• [EXERCISE]
From the first line to the last, please print the entries exactly, omitting pictures.

• [PROVIDED INFORMATION]
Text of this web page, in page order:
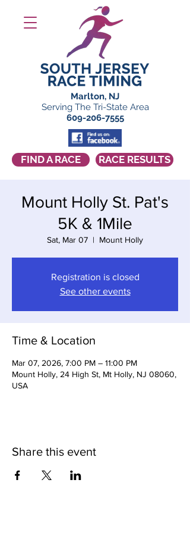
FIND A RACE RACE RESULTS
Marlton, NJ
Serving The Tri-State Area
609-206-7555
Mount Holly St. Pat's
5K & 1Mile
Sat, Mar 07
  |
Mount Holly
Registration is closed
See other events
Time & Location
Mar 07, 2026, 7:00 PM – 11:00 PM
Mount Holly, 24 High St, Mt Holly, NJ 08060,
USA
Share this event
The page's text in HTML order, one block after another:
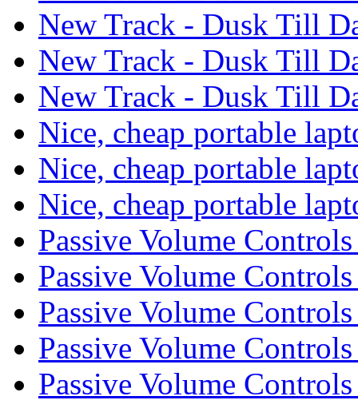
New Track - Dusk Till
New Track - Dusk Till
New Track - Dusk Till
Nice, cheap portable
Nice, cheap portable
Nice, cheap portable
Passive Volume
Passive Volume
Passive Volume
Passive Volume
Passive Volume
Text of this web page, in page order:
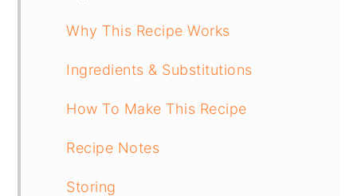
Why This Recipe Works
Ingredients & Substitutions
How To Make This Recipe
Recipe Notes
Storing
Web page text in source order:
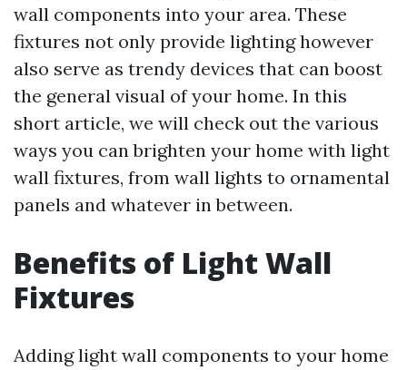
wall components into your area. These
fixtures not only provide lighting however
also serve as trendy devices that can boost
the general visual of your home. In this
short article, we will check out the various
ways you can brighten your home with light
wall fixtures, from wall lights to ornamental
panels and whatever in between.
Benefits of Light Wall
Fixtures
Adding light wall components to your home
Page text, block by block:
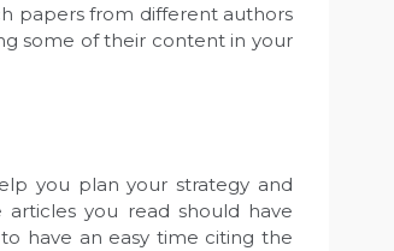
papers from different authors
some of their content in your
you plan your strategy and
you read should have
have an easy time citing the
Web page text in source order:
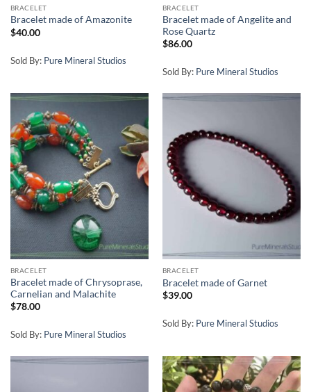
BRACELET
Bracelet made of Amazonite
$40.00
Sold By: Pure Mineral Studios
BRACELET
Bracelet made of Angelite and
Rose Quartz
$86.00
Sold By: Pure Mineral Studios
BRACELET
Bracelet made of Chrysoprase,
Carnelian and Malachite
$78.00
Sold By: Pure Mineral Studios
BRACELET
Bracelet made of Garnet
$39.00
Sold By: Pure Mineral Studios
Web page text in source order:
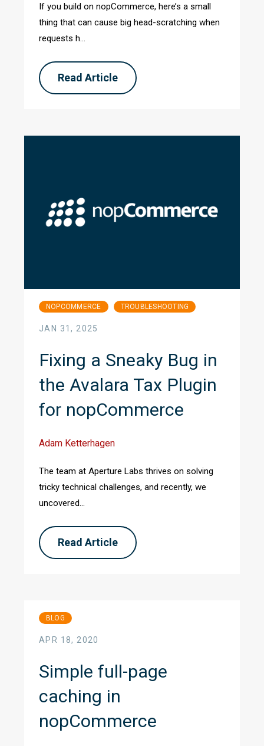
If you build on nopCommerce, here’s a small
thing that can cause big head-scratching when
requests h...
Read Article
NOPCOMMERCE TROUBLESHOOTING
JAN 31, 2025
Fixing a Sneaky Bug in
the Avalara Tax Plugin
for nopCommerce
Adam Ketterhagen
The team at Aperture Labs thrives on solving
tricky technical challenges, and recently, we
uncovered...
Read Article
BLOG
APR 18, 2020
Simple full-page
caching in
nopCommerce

• [WRITTEN ANSWER]
Text of this web page, in page order:
FIND A RACE RACE RESULTS
Marlton, NJ
Serving The Tri-State Area
609-206-7555
Mount Holly St. Pat's
5K & 1Mile
Sat, Mar 07
  |
Mount Holly
Registration is closed
See other events
Time & Location
Mar 07, 2026, 7:00 PM – 11:00 PM
Mount Holly, 24 High St, Mt Holly, NJ 08060,
USA
Share this event
The page's text in HTML order, one block after another:
New Track - Dusk Till
New Track - Dusk Till
New Track - Dusk Till
Nice, cheap portable
Nice, cheap portable
Nice, cheap portable
Passive Volume
Passive Volume
Passive Volume
Passive Volume
Passive Volume
Text of this web page, in page order:
Why This Recipe Works
Ingredients & Substitutions
How To Make This Recipe
Recipe Notes
Storing
Web page text in source order:
wall components into your area. These
fixtures not only provide lighting however
also serve as trendy devices that can boost
the general visual of your home. In this
short article, we will check out the various
ways you can brighten your home with light
wall fixtures, from wall lights to ornamental
panels and whatever in between.
Benefits of Light Wall
Fixtures
Adding light wall components to your home
Page text, block by block:
papers from different authors
some of their content in your
you plan your strategy and
you read should have
have an easy time citing the
Web page text in source order:
BRACELET
Bracelet made of Amazonite
$40.00
Sold By: Pure Mineral Studios
BRACELET
Bracelet made of Angelite and
Rose Quartz
$86.00
Sold By: Pure Mineral Studios
BRACELET
Bracelet made of Chrysoprase,
Carnelian and Malachite
$78.00
Sold By: Pure Mineral Studios
BRACELET
Bracelet made of Garnet
$39.00
Sold By: Pure Mineral Studios
Web page text in source order:
If you build on nopCommerce, here’s a small
thing that can cause big head-scratching when
requests h...
Read Article
NOPCOMMERCE TROUBLESHOOTING
JAN 31, 2025
Fixing a Sneaky Bug in
the Avalara Tax Plugin
for nopCommerce
Adam Ketterhagen
The team at Aperture Labs thrives on solving
tricky technical challenges, and recently, we
uncovered...
Read Article
BLOG
APR 18, 2020
Simple full-page
caching in
nopCommerce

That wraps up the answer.